[Stored dataset items]
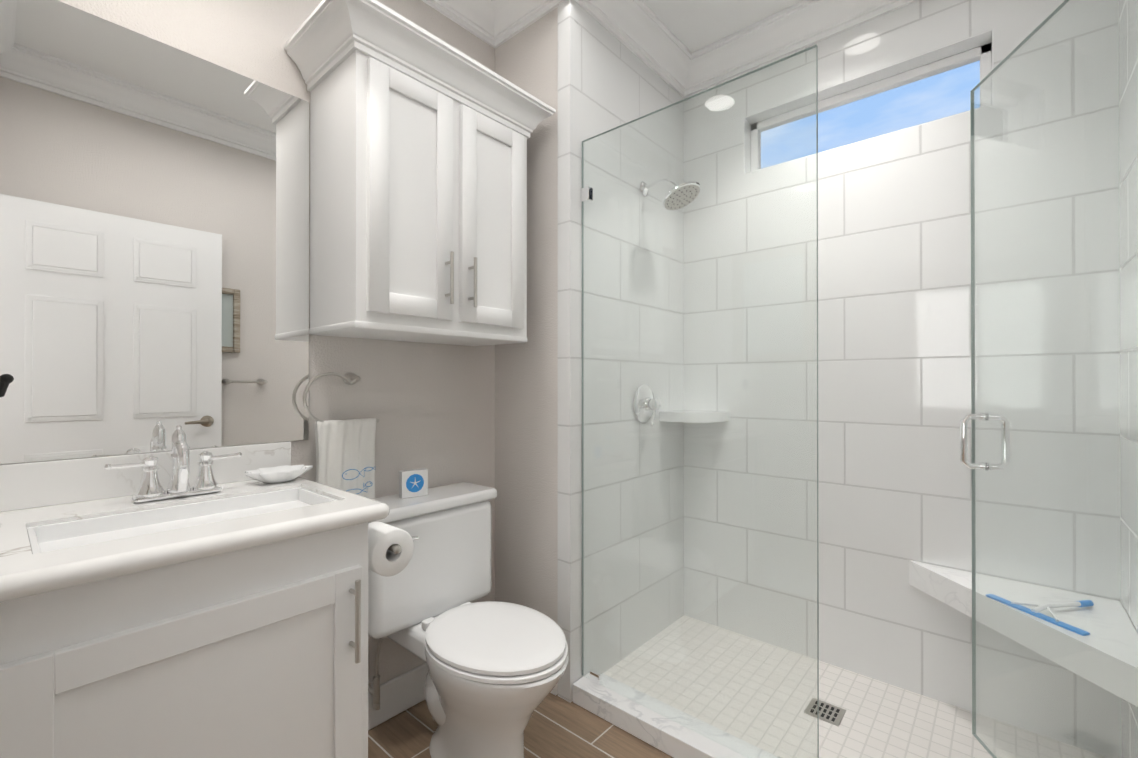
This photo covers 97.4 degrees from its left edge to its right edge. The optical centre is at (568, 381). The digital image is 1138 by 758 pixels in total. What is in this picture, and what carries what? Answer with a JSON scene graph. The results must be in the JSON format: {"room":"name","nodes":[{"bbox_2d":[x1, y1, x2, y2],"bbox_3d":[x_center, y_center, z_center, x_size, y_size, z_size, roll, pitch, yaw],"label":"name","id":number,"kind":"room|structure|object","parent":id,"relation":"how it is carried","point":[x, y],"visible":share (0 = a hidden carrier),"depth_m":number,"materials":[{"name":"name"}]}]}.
{"room":"bathroom","nodes":[
{"label":"bathroom","id":0,"kind":"room"},
{"bbox_2d":[368,693,672,757],"bbox_3d":[0.212,1.229,1.284,2.145,0.100,2.540,0,0,41],"label":"floor","id":1,"kind":"structure","parent":0,"point":[557,726],"depth_m":1.66,"materials":[{"name":"brown tile"}]},
{"bbox_2d":[0,441,389,757],"bbox_3d":[-0.825,0.679,1.092,0.589,1.000,0.641,0,0,41],"label":"bathroom vanity","id":2,"kind":"object","parent":1,"relation":"on","point":[230,620],"visible":0.96,"depth_m":0.95,"materials":[{"name":"white paint"}]},
{"bbox_2d":[104,425,241,502],"bbox_3d":[-0.938,0.192,1.208,0.090,0.172,0.269,0,0,41],"label":"faucet","id":3,"kind":"object","parent":2,"relation":"on","point":[150,488],"visible":1,"depth_m":1.19,"materials":[{"name":"silver metal"}]},
{"bbox_2d":[245,465,312,482],"bbox_3d":[-0.810,0.262,1.401,0.118,0.034,0.175,0,0,41],"label":"soap dish","id":4,"kind":"object","parent":2,"relation":"on","point":[284,473],"visible":1,"depth_m":1.38,"materials":[{"name":"white ceramic"}]},
{"bbox_2d":[387,544,400,553],"bbox_3d":[-0.500,0.404,1.240,0.196,0.044,0.078,0,0,41],"label":"toilet paper holder","id":5,"kind":"object","parent":2,"relation":"attached to","point":[395,549],"visible":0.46,"depth_m":1.20,"materials":[{"name":"silver metal"}]},
{"bbox_2d":[368,522,413,576],"bbox_3d":[-0.465,0.415,1.248,0.105,0.112,0.112,0,0,41],"label":"toilet paper roll","id":6,"kind":"object","parent":5,"relation":"on","point":[382,539],"visible":0.88,"depth_m":1.21,"materials":[{"name":"white paper"}]},
{"bbox_2d":[368,482,568,757],"bbox_3d":[-0.309,0.788,1.579,0.726,0.786,0.490,0,0,41],"label":"toilet","id":7,"kind":"object","parent":1,"relation":"on","point":[495,672],"visible":0.9,"depth_m":1.53,"materials":[{"name":"white ceramic"}]},
{"bbox_2d":[399,468,427,498],"bbox_3d":[-0.536,0.350,1.725,0.090,0.090,0.032,0,0,-37],"label":"block","id":8,"kind":"object","parent":7,"relation":"on","point":[413,482],"visible":1,"depth_m":1.71,"materials":[{"name":"white wood"}]},
{"bbox_2d":[573,672,776,757],"bbox_3d":[0.608,1.146,1.410,1.468,0.068,0.130,0,0,41],"label":"shower curb","id":9,"kind":"object","parent":1,"relation":"on","point":[655,728],"visible":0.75,"depth_m":1.65,"materials":[{"name":"stone"}]},
{"bbox_2d":[580,44,818,757],"bbox_3d":[0.361,0.100,1.622,0.826,2.021,0.026,0,0,41],"label":"glass","id":10,"kind":"object","parent":9,"relation":"on","point":[586,196],"visible":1,"depth_m":1.57,"materials":[{"name":"grey"}]},
{"bbox_2d":[603,615,1106,757],"bbox_3d":[0.889,1.171,1.735,1.475,0.020,0.730,0,0,41],"label":"floor","id":11,"kind":"structure","parent":1,"relation":"on","point":[880,719],"depth_m":1.80,"materials":[{"name":"tile"}]},
{"bbox_2d":[804,698,845,725],"bbox_3d":[0.900,1.159,1.759,0.110,0.003,0.110,0,0,41],"label":"shower drain","id":12,"kind":"object","parent":11,"relation":"on","point":[831,714],"visible":0.83,"depth_m":1.75,"materials":[{"name":"silver metal"}]},
{"bbox_2d":[0,0,1137,757],"bbox_3d":[0.212,-0.191,1.288,2.145,2.740,2.540,0,0,41],"label":"wall","id":13,"kind":"structure","parent":0,"point":[888,358],"depth_m":1.92,"materials":[{"name":"white tile"}]},
{"bbox_2d":[0,374,13,396],"bbox_3d":[-0.887,0.008,0.760,0.032,0.060,0.058,0,0,41],"label":"iron hook","id":14,"kind":"object","parent":13,"relation":"attached to","point":[6,380],"visible":1,"depth_m":0.77,"materials":[{"name":"black metal"}]},
{"bbox_2d":[0,0,308,463],"bbox_3d":[-1.026,-0.346,1.309,0.006,1.049,0.655,0,0,41],"label":"mirror","id":15,"kind":"object","parent":13,"relation":"attached to","point":[154,243],"visible":0.89,"depth_m":1.25,"materials":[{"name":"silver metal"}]},
{"bbox_2d":[303,372,379,422],"bbox_3d":[-0.734,0.053,1.606,0.060,0.167,0.244,0,0,41],"label":"towel ring","id":16,"kind":"object","parent":13,"relation":"attached to","point":[350,378],"visible":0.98,"depth_m":1.55,"materials":[{"name":"silver metal"}]},
{"bbox_2d":[315,418,375,498],"bbox_3d":[-0.711,0.253,1.600,0.039,0.265,0.190,0,0,41],"label":"hanging towel","id":17,"kind":"object","parent":16,"relation":"hanging from","point":[345,455],"visible":0.94,"depth_m":1.60,"materials":[{"name":"white fabric"}]},
{"bbox_2d":[368,663,427,729],"bbox_3d":[-0.576,1.116,1.818,0.015,0.130,0.810,0,0,41],"label":"baseboard","id":18,"kind":"structure","parent":13,"relation":"attached to","point":[401,693],"depth_m":1.77,"materials":[{"name":"white paint"}]},
{"bbox_2d":[284,0,555,345],"bbox_3d":[-0.454,-0.580,1.683,0.377,0.868,0.799,0,0,41],"label":"upper cabinet","id":19,"kind":"object","parent":13,"relation":"attached to","point":[419,136],"visible":1,"depth_m":1.50,"materials":[{"name":"white paint"}]},
{"bbox_2d":[422,0,506,47],"bbox_3d":[-0.714,-1.492,1.608,0.095,0.135,1.320,0,0,41],"label":"crown molding","id":20,"kind":"structure","parent":13,"relation":"attached to","point":[472,15],"depth_m":2.01,"materials":[{"name":"white paint"}]},
{"bbox_2d":[490,0,561,39],"bbox_3d":[-0.143,-1.491,1.924,0.300,0.135,0.095,0,0,41],"label":"crown molding","id":21,"kind":"structure","parent":13,"relation":"attached to","point":[508,18],"depth_m":2.01,"materials":[{"name":"white paint"}]},
{"bbox_2d":[550,683,557,695],"bbox_3d":[-0.172,1.117,1.992,0.336,0.130,0.015,0,0,41],"label":"baseboard","id":22,"kind":"structure","parent":13,"relation":"attached to","point":[555,690],"depth_m":1.88,"materials":[{"name":"white paint"}]},
{"bbox_2d":[562,0,693,88],"bbox_3d":[0.259,-1.490,2.071,0.095,0.135,0.845,0,0,41],"label":"crown molding","id":23,"kind":"structure","parent":13,"relation":"attached to","point":[639,29],"depth_m":2.16,"materials":[{"name":"white paint"}]},
{"bbox_2d":[633,385,660,425],"bbox_3d":[0.361,0.102,2.192,0.080,0.178,0.170,0,0,41],"label":"shower valve","id":24,"kind":"object","parent":13,"relation":"attached to","point":[652,408],"depth_m":2.18,"materials":[{"name":"silver metal"}]},
{"bbox_2d":[639,179,700,210],"bbox_3d":[0.431,-0.814,2.134,0.265,0.151,0.172,0,0,41],"label":"shower head","id":25,"kind":"object","parent":13,"relation":"attached to","point":[668,196],"depth_m":2.10},
{"bbox_2d":[659,410,728,422],"bbox_3d":[0.584,0.161,2.331,0.235,0.045,0.235,0,0,41],"label":"corner shelf","id":26,"kind":"object","parent":13,"relation":"attached to","point":[671,416],"depth_m":2.26,"materials":[{"name":"white ceramic"}]},
{"bbox_2d":[674,0,917,97],"bbox_3d":[1.058,-1.491,2.017,1.370,0.135,0.095,0,0,41],"label":"crown molding","id":27,"kind":"structure","parent":13,"relation":"attached to","point":[803,24],"depth_m":2.15,"materials":[{"name":"white paint"}]},
{"bbox_2d":[743,29,993,174],"bbox_3d":[1.174,-1.085,2.059,0.878,0.265,0.119,0,0,41],"label":"window","id":28,"kind":"structure","parent":13,"relation":"in","point":[971,49],"depth_m":2.00,"materials":[{"name":"white plastic"}]},
{"bbox_2d":[909,560,1137,706],"bbox_3d":[1.305,0.715,1.500,0.537,0.090,0.539,0,0,41],"label":"shower bench","id":29,"kind":"object","parent":13,"relation":"attached to","point":[951,587],"visible":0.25,"depth_m":1.44,"materials":[{"name":"stone"}]},
{"bbox_2d":[986,594,1093,635],"bbox_3d":[1.378,0.655,1.465,0.243,0.027,0.262,0,0,41],"label":"squeegee","id":30,"kind":"object","parent":29,"relation":"on","point":[1050,605],"depth_m":1.45,"materials":[{"name":"blue plastic"}]},
{"bbox_2d":[960,0,1137,757],"bbox_3d":[1.195,0.093,1.259,0.355,2.010,0.554,0,0,41],"label":"shower glass door","id":31,"kind":"structure","parent":13,"relation":"attached to","point":[973,416],"depth_m":1.29,"materials":[{"name":"grey"}]},
{"bbox_2d":[642,0,802,52],"bbox_3d":[0.212,-1.611,1.294,2.145,0.100,2.540,0,0,41],"label":"ceiling","id":32,"kind":"structure","parent":0,"point":[694,25],"depth_m":2.13,"materials":[{"name":"white paint"}]}
]}

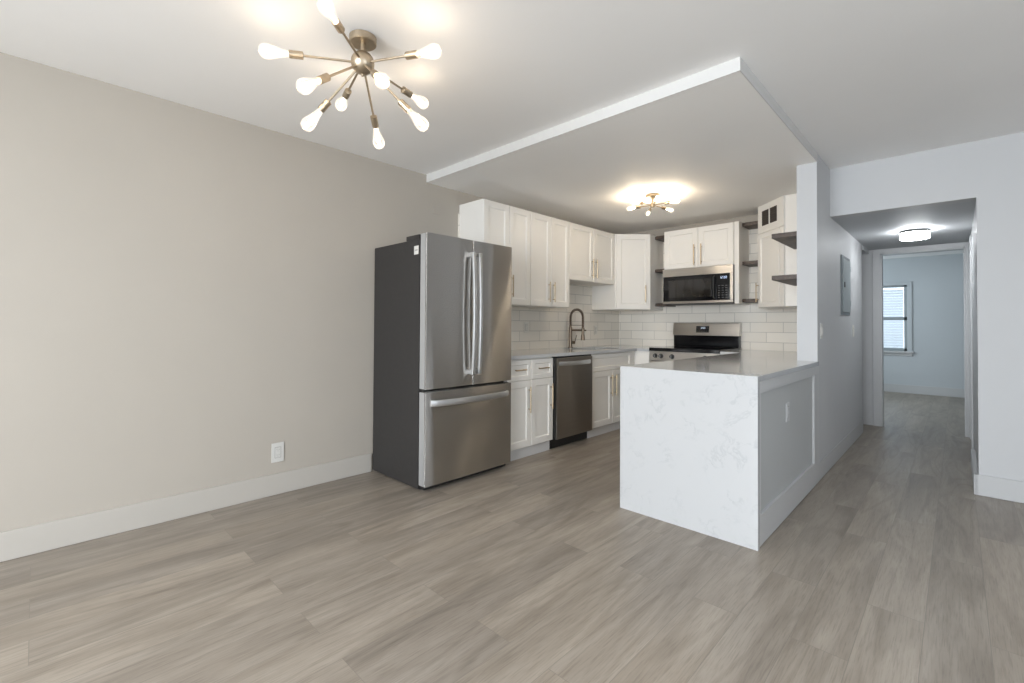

• **To do**: Filter the entries down to the lines that hold "stone". Copy those lines.

• **Task output**:
{"bbox_2d":[573,672,776,757],"bbox_3d":[0.608,1.146,1.410,1.468,0.068,0.130,0,0,41],"label":"shower curb","id":9,"kind":"object","parent":1,"relation":"on","point":[655,728],"visible":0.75,"depth_m":1.65,"materials":[{"name":"stone"}]},
{"bbox_2d":[909,560,1137,706],"bbox_3d":[1.305,0.715,1.500,0.537,0.090,0.539,0,0,41],"label":"shower bench","id":29,"kind":"object","parent":13,"relation":"attached to","point":[951,587],"visible":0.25,"depth_m":1.44,"materials":[{"name":"stone"}]},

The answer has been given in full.